Hi again, Mary... these bottles are probably American and very recent. Could we see the other sides.... thanks, Michael


----------



## maryrobb1 (Tuesday at 4:27 PM)

mrosman said:


> Hi again, Mary... these bottles are probably American and very recent. Could we see the other sides.... thanks, Michael


----------



## maryrobb1 (Tuesday at 9:25 PM)

How do I find out about these bottles


----------



## hemihampton (Tuesday at 10:10 PM)

what is it you want to know? Value? Age? Rarity? Collectibility? What States sold in?


----------



## maryrobb1 (Tuesday at 10:45 PM)

Age what's it worth I was told there from the modern era


----------



## hemihampton (Tuesday at 11:05 PM)

I don't know much about them. But do know being newer probably not much value unfortunately. Somebody else might know more? LEON.


----------



## maryrobb1 (Wednesday at 10:12 AM)

I would love to know the age and what these bottles are worth can someone help me.?


----------



## mrosman (Friday at 11:55 AM)

Definitely American,,, but have never seen them before. Must be very modern era


----------



## maryrobb1 (Friday at 1:56 PM)

How would I find out what there worth


----------



## Canadacan (Friday at 4:22 PM)

maryrobb1 said:


> How would I find out what there worth


Maybe a dollar or two each. Unfortunately these are too modern to have any real demand or value yet. These appear to be from the 1990's or early 2000's


----------



## maryrobb1 (Friday at 7:04 PM)

Canadacan said:


> Maybe a dollar or two each. Unfortunately these are too modern to have any real demand or value yet.
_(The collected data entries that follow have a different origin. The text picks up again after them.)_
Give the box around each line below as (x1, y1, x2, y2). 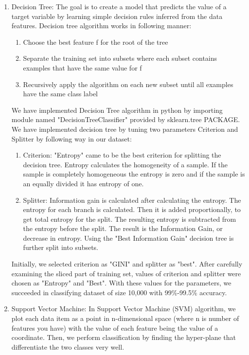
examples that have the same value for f (23, 62, 142, 72)
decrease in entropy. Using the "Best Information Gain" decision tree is (23, 232, 234, 243)
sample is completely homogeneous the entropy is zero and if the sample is (23, 169, 245, 179)
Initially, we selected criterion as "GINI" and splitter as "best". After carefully (11, 259, 243, 269)
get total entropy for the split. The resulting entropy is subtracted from (23, 213, 236, 224)
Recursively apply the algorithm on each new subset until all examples (23, 79, 233, 89)
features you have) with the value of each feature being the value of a (11, 322, 218, 333)
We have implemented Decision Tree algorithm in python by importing (11, 105, 223, 115)
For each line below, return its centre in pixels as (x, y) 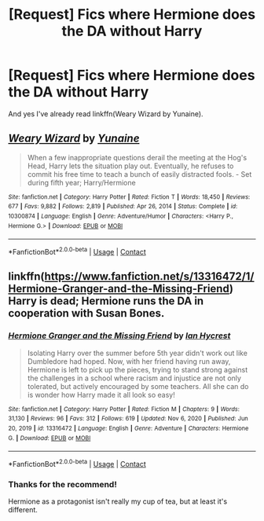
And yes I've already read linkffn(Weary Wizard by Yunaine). (106, 114)
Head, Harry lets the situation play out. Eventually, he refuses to (130, 166)
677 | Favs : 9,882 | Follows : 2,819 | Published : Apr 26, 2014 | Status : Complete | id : (123, 207)
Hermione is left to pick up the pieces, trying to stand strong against (137, 369)
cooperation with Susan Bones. (86, 313)
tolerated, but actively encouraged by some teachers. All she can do (138, 386)
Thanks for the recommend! (63, 484)
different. (23, 510)
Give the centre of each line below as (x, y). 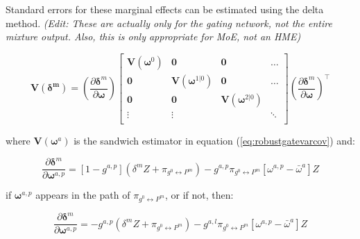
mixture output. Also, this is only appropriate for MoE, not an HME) (153, 36)
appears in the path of (83, 195)
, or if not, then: (199, 195)
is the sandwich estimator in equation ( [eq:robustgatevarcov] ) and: (214, 140)
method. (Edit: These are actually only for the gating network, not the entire (169, 23)
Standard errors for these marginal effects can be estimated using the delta (165, 9)
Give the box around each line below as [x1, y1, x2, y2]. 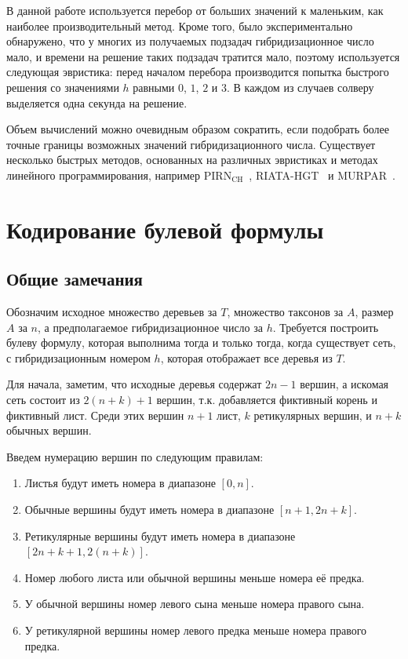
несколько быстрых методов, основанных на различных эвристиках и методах [6, 151, 378, 168]
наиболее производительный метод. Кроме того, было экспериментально [6, 17, 353, 34]
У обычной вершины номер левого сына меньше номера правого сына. [24, 595, 365, 612]
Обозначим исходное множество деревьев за [6, 304, 217, 320]
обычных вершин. [6, 422, 92, 439]
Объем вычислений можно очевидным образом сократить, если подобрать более [6, 121, 390, 137]
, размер [355, 304, 394, 320]
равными [133, 78, 175, 95]
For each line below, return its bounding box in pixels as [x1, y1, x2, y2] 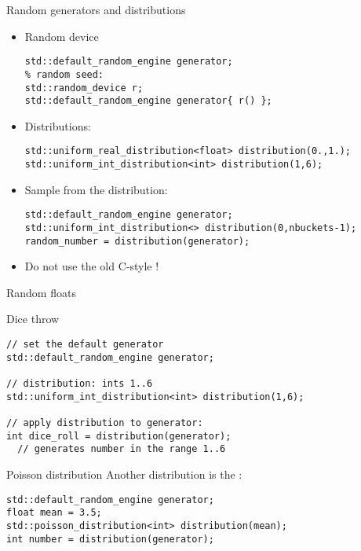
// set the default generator [6, 339, 164, 351]
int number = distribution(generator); [6, 533, 214, 545]
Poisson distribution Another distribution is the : [6, 465, 242, 482]
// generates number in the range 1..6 [17, 443, 226, 455]
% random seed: [24, 68, 104, 80]
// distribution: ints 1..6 [6, 378, 153, 390]
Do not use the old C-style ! [24, 258, 159, 274]
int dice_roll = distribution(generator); [6, 430, 232, 442]
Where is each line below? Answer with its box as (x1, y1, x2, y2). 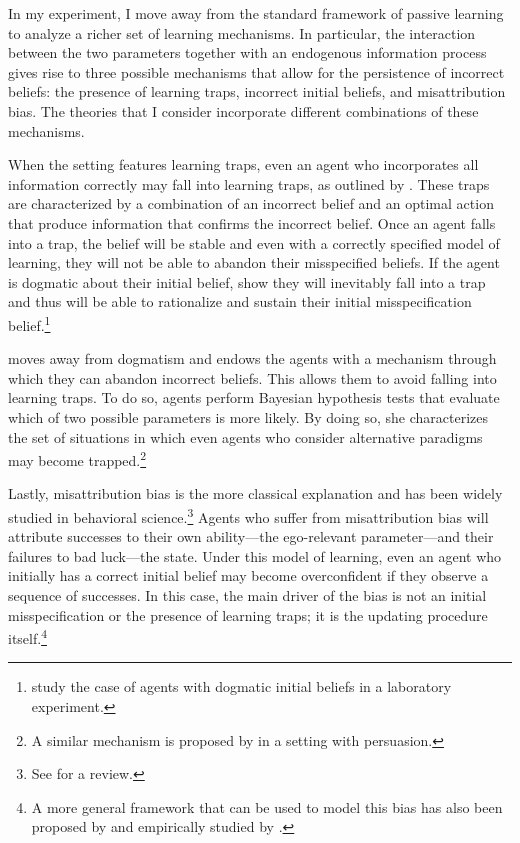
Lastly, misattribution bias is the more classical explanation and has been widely (8, 483, 503, 504)
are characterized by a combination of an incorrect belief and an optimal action (8, 193, 494, 214)
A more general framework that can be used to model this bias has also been (31, 796, 503, 817)
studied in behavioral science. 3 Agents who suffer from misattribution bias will (8, 503, 489, 527)
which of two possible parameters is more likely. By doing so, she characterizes (8, 406, 488, 427)
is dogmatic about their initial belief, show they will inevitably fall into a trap (8, 271, 486, 292)
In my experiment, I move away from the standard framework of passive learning (8, 3, 504, 23)
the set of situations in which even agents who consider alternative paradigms (8, 426, 483, 447)
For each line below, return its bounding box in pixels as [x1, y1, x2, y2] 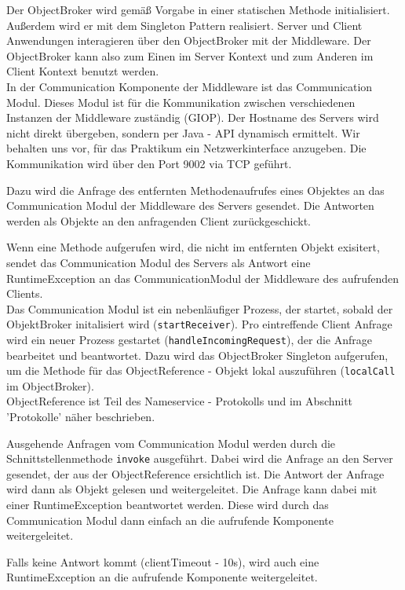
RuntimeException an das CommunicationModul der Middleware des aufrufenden [6, 269, 400, 286]
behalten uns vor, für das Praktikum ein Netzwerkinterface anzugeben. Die [6, 140, 367, 156]
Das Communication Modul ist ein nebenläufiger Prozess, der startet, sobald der [6, 300, 393, 317]
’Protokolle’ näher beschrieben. [6, 409, 155, 425]
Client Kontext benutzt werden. [6, 63, 159, 79]
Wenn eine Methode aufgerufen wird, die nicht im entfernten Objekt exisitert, [6, 239, 380, 255]
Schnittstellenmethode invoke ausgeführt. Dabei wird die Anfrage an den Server [6, 450, 393, 467]
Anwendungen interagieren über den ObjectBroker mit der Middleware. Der [6, 32, 371, 49]
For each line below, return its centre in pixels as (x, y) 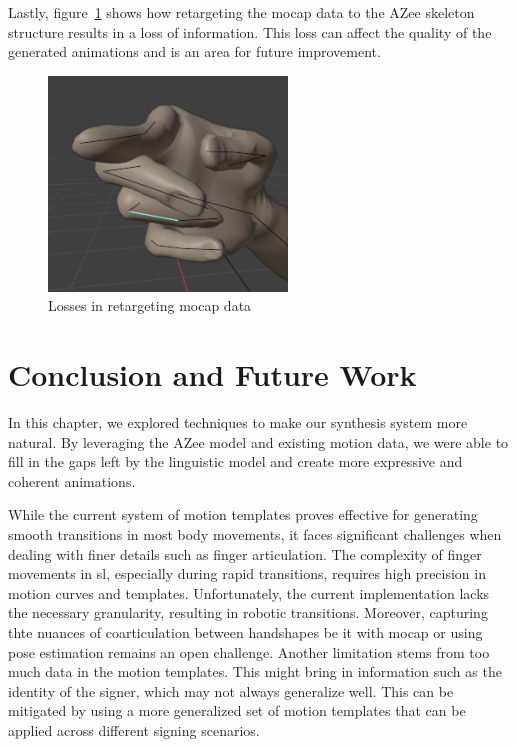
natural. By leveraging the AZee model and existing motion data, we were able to (258, 441)
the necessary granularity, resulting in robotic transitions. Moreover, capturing (248, 612)
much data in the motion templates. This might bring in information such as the (255, 671)
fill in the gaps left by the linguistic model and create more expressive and (235, 461)
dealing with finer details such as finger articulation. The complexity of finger (245, 553)
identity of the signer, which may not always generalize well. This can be (231, 690)
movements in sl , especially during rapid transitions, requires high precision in (247, 573)
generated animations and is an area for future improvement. (194, 51)
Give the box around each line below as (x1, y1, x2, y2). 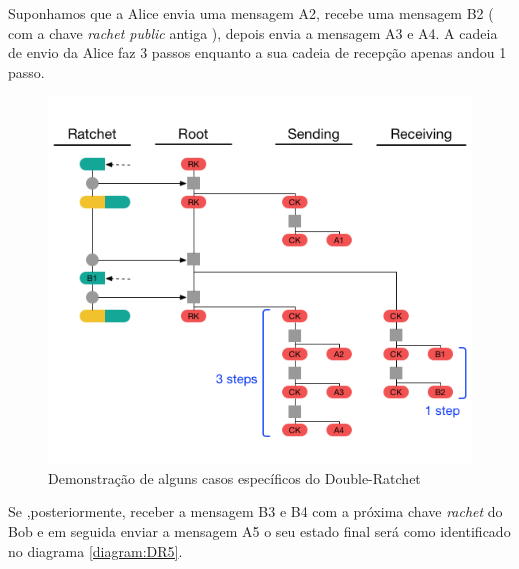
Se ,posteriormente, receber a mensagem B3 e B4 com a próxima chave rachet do (8, 501, 503, 522)
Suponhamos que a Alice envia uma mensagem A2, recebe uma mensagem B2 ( (8, 3, 494, 23)
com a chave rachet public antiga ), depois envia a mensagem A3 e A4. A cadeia (8, 22, 498, 43)
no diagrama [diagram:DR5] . (8, 540, 183, 561)
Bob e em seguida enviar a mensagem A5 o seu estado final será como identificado (8, 520, 511, 541)
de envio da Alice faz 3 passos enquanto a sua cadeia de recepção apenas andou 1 (8, 42, 507, 63)
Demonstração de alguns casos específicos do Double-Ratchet (48, 467, 421, 488)
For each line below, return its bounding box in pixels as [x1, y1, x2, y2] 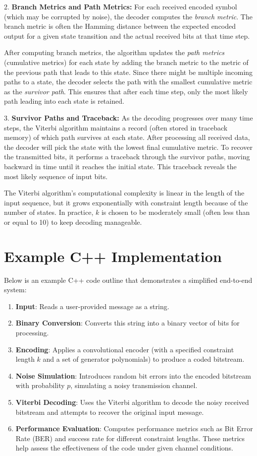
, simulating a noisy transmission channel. [70, 380, 198, 391]
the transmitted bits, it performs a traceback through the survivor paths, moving [4, 151, 250, 162]
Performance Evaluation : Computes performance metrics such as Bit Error [15, 423, 253, 434]
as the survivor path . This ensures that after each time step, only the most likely [4, 86, 248, 96]
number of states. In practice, [4, 207, 94, 217]
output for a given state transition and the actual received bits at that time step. [4, 30, 250, 41]
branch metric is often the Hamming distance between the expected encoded [4, 21, 236, 31]
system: [4, 284, 27, 295]
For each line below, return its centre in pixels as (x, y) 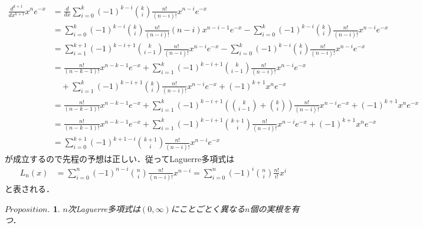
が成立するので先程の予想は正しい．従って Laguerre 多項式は (120, 158)
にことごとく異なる (208, 208)
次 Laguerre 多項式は (104, 208)
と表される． (29, 189)
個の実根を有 (275, 208)
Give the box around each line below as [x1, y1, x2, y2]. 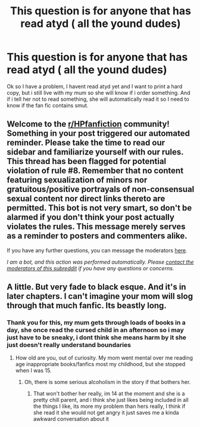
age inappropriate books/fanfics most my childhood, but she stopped [15, 361, 186, 368]
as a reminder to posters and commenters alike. [7, 231, 188, 241]
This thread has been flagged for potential [7, 156, 167, 166]
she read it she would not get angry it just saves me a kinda [33, 409, 179, 416]
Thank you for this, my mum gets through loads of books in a [7, 318, 186, 327]
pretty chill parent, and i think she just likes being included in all [33, 397, 189, 404]
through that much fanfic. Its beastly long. [7, 301, 167, 311]
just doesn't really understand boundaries [7, 341, 132, 349]
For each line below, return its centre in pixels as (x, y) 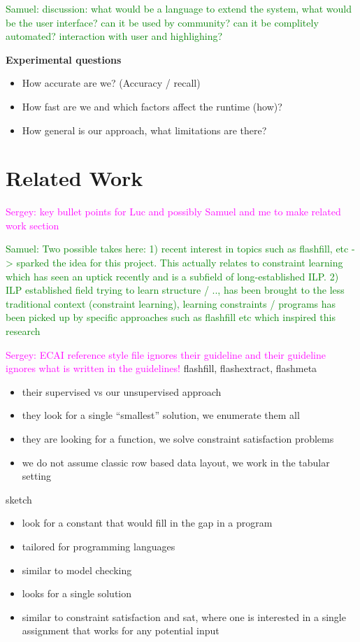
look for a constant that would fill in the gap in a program (147, 523)
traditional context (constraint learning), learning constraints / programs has (171, 303)
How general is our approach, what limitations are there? (144, 130)
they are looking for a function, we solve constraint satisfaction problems (178, 438)
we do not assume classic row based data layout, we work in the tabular (176, 462)
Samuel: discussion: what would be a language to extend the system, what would (179, 8)
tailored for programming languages (99, 546)
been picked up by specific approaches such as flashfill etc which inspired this (171, 317)
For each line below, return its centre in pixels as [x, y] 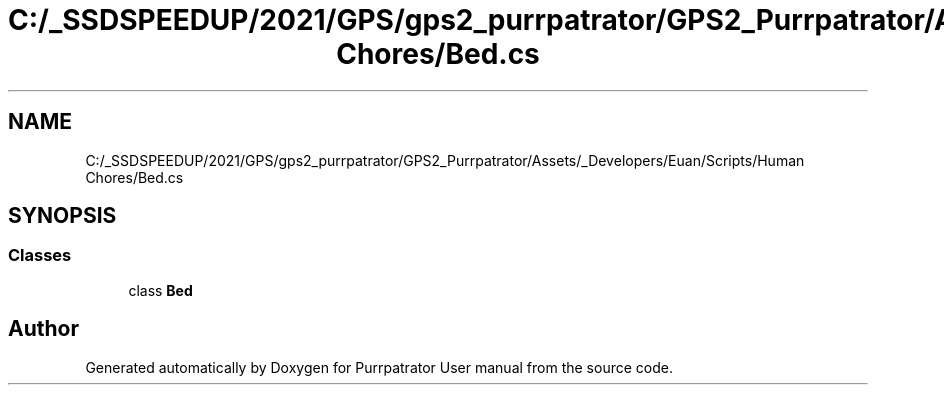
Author [43, 329]
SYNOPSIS [62, 216]
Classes [40, 255]
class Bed [160, 290]
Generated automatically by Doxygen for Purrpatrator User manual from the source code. [379, 367]
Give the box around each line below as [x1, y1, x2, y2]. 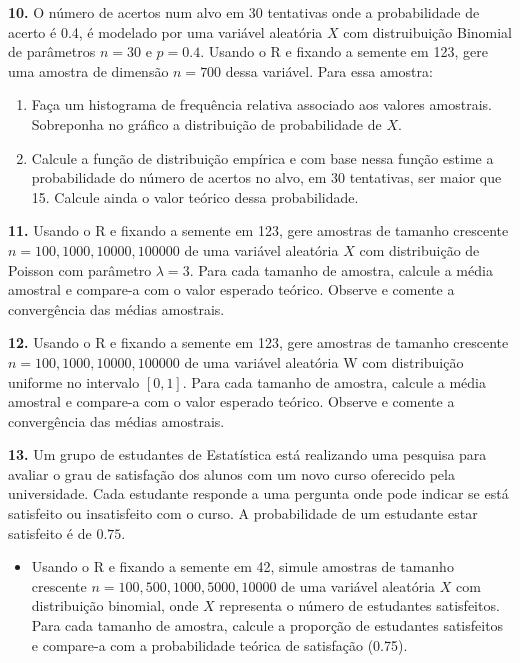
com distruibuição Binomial [343, 21, 513, 42]
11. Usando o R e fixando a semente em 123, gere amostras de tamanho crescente [8, 220, 509, 241]
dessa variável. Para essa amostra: [225, 60, 433, 81]
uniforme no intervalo [8, 371, 140, 392]
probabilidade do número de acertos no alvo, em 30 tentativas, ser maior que [31, 167, 502, 188]
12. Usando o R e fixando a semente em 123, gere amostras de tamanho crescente [8, 332, 509, 353]
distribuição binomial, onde [31, 595, 199, 616]
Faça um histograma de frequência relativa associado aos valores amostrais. [31, 94, 492, 115]
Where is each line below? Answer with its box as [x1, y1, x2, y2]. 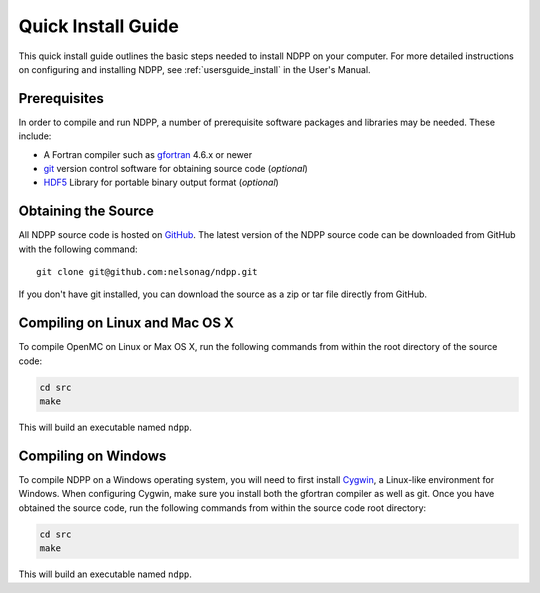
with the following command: [18, 243, 138, 255]
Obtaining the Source [18, 203, 155, 220]
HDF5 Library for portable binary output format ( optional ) [43, 176, 279, 189]
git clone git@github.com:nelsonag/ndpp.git [36, 266, 259, 278]
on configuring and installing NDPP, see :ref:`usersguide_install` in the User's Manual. [18, 63, 371, 75]
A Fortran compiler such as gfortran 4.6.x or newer [43, 148, 253, 160]
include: [18, 130, 52, 142]
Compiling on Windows [18, 447, 167, 464]

These appear to be from the 1990's or early 2000's


I don't remember ever seeing these how can I know for sure


----------



## Canadacan (Friday at 10:43 PM)

maryrobb1 said:


> I don't remember ever seeing these how can I know for sure


I've been collecting for 35 years...lol, this is one from 2008ish according to a blog.....it's possible the ones you have are even newer.
You will just have to keep searching 'Orange Crush' bottle images to see if you can find the exact bottle and information.
But trust me they aren't any older than 1990 or so.


----------